In simple terms: On average, the predictions are about 0.063 off from the true xT, or roughly a 6.3% difference, which is very good for a probability model.
From the plot, we can see how closely our predictions align with the actual xT values. The closer the points are to the red dashed line, the better our model’s performance. The vast majority of the data points are crowded in the bottom-left corner (from 0.0 to 0.25). The model has thousands of examples of low-threat situations to learn from, so it becomes an expert at predicting them. As you move to the right (Actual xT > 0.5), the dots get much sparser. These are rare, high-threat situations. Because the model has fewer examples of these high-threat states, it’s less confident in its predictions. However, overall, the model does a good job of capturing the general trend.

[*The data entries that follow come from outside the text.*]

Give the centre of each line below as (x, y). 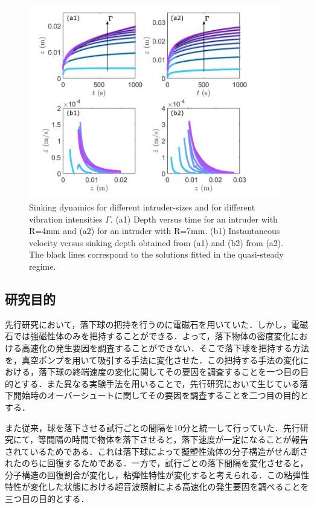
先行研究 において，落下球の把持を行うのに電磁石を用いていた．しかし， (148, 324)
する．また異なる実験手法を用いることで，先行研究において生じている (161, 383)
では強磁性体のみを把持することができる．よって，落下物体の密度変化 (152, 336)
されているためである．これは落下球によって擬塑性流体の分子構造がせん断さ (157, 451)
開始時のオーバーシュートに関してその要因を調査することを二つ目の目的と (161, 395)
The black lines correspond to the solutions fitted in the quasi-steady (156, 254)
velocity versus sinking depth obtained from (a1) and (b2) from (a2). (156, 242)
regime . (43, 266)
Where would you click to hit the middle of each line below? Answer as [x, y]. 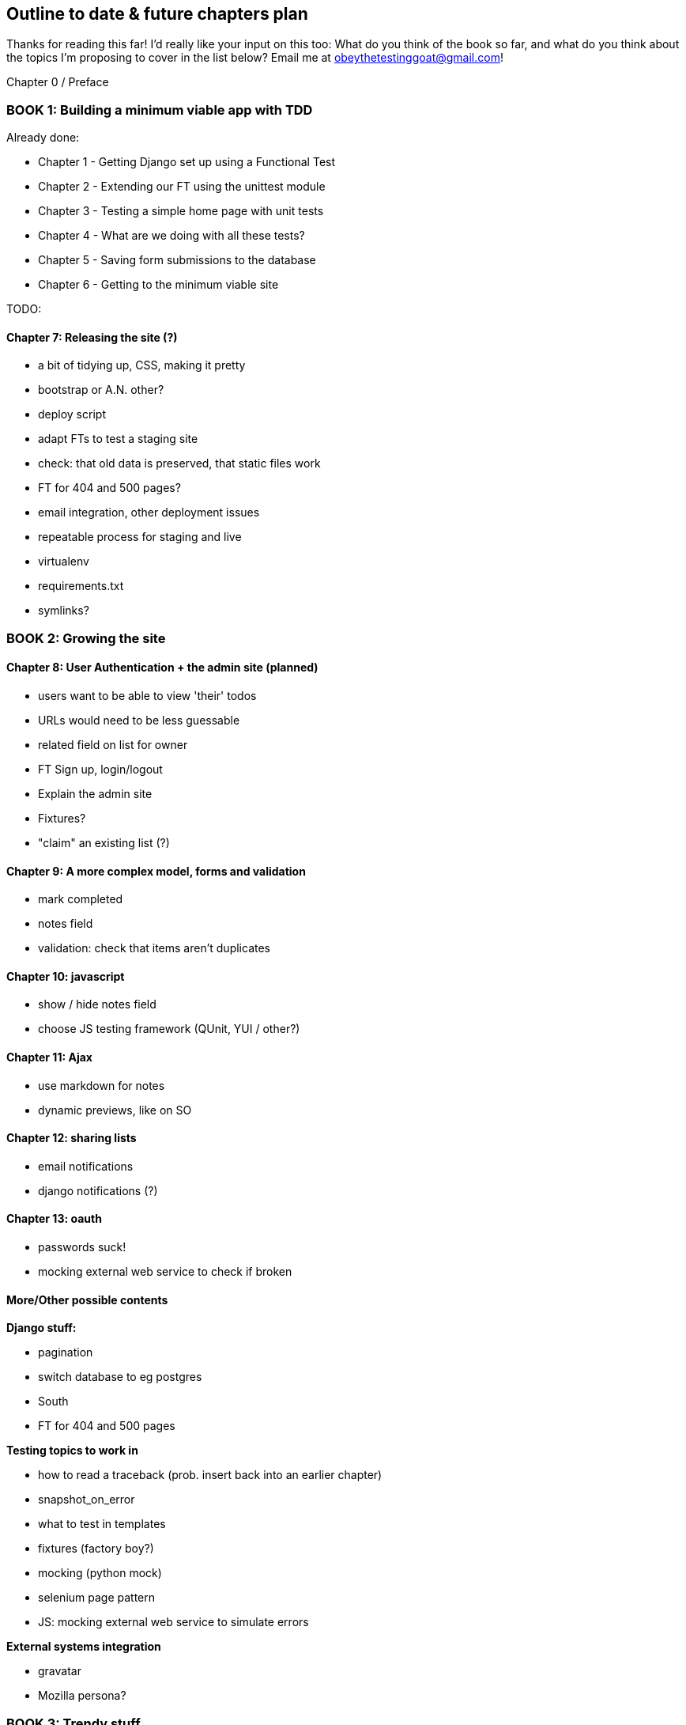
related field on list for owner [113, 744]
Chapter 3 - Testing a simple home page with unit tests [181, 211]
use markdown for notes [102, 1085]
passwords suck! [82, 1247]
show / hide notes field [97, 1004]
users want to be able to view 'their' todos [147, 695]
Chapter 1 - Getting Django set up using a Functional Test [187, 162]
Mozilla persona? [82, 1696]
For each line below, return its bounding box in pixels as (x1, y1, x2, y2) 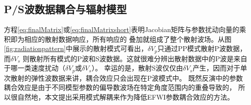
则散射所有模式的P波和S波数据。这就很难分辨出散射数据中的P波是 (22, 53, 234, 63)
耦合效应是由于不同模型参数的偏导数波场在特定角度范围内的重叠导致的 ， (4, 82, 236, 92)
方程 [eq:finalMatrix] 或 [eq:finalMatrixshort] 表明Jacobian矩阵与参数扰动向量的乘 (4, 24, 246, 35)
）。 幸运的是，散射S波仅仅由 (91, 63, 183, 73)
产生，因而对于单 (193, 63, 248, 73)
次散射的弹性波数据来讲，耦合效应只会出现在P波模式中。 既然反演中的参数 (4, 72, 243, 83)
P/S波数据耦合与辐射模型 (4, 1, 127, 17)
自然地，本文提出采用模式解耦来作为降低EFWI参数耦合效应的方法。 (17, 92, 234, 102)
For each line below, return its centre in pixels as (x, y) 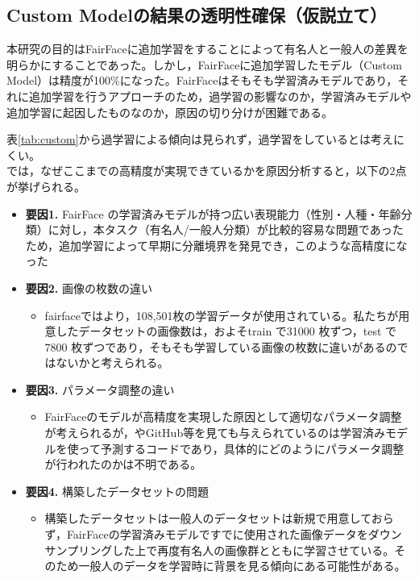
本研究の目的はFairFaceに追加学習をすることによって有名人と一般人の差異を (207, 49)
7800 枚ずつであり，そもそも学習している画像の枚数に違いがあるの (221, 346)
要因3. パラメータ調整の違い (100, 389)
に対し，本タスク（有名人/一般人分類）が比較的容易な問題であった (226, 229)
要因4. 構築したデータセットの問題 (117, 491)
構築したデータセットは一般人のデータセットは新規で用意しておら (219, 518)
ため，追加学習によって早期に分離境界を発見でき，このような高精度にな (216, 245)
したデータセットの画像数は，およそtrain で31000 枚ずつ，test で (226, 331)
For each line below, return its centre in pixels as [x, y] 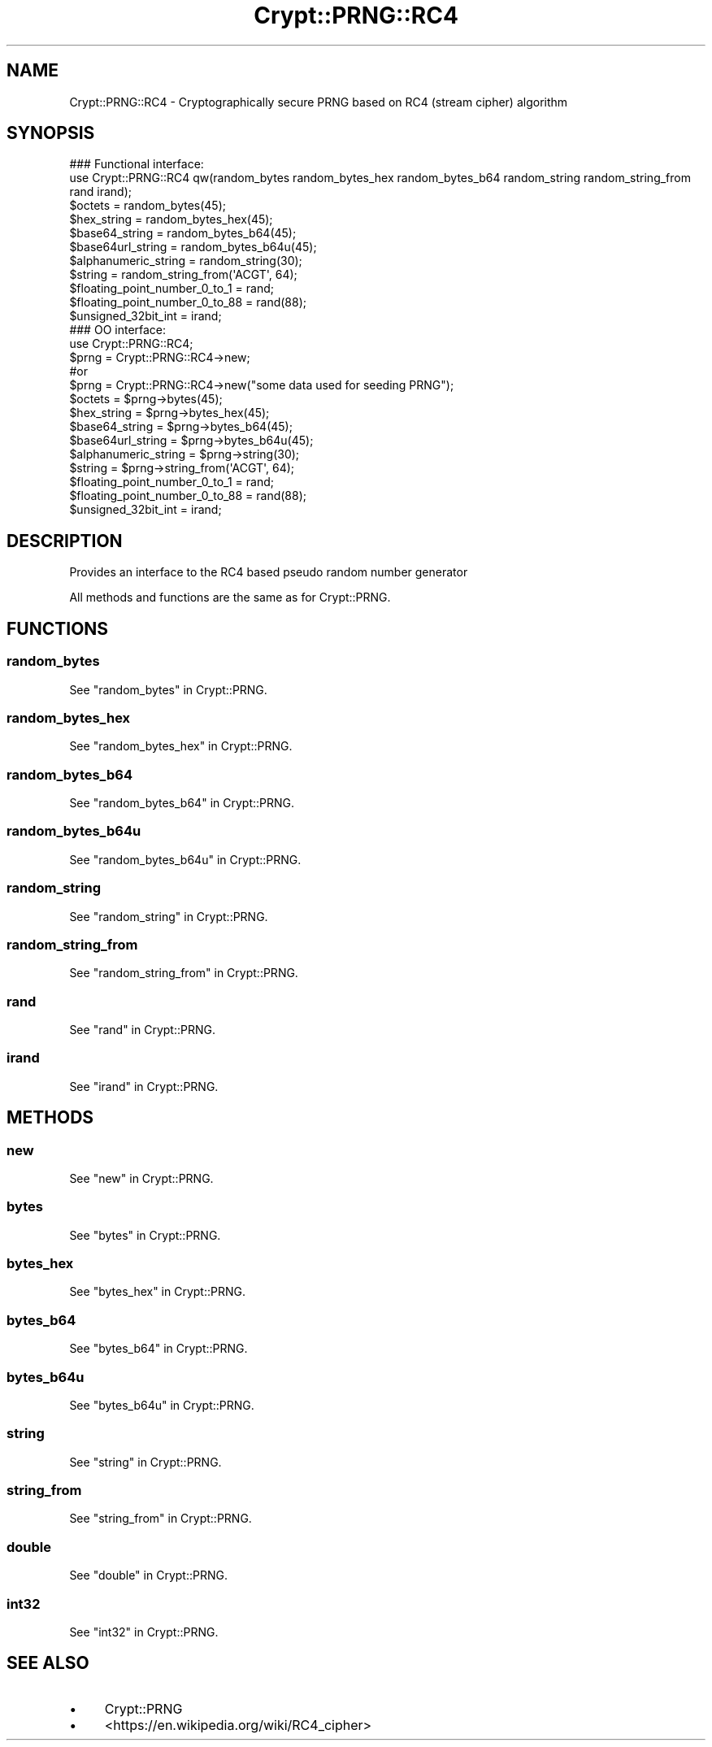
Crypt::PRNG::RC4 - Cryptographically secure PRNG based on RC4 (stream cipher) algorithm [319, 102]
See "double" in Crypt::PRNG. [148, 1575]
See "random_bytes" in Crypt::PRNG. [168, 689]
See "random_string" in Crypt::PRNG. [169, 916]
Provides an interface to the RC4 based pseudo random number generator [269, 572]
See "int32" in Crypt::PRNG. [144, 1632]
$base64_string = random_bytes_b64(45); [183, 233]
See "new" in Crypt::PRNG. [141, 1178]

Step 9: Interpretation and Results
Finally, the final_model can be interpreted to
understand what it learned. We can’t plot one simple tree (we
built 100!), so we ask the forest which features were most
useful for making its predictions.
# 9. VISUALISE VARIABLE IMPORTANCE
varImpPlot(
final_model,
main = "Variable Importance for Predicting Expected Threat (xT)"
)The plot shows the importance of each predictor variable in
estimating xT_value, with x_coord being the
most important, followed by pressure, y_coord
and density.
Conclusion
In this tutorial, we built a Random Forest regressor to predict the Expected Threat (xT) of football game states using continuous target values. As you might have noticed, the process is similar to the linear regression tutorial. However, between a linear regression and random forest regressor, among the key differences lies in the the latter’s ability to capture complex, non-linear relationships.
In terms of interpretation, while linear regression provides coefficients that indicate the direction and magnitude of predictor effects, random forests offer variable importance measures that highlight which features are most influential in making predictions. Simply said, if you’re wondering whether Random Forests beat out linear regression, consider that their flexibility comes at the cost of interpretability. But for spotting tricky, nonlinear patterns, they’re a powerful tool.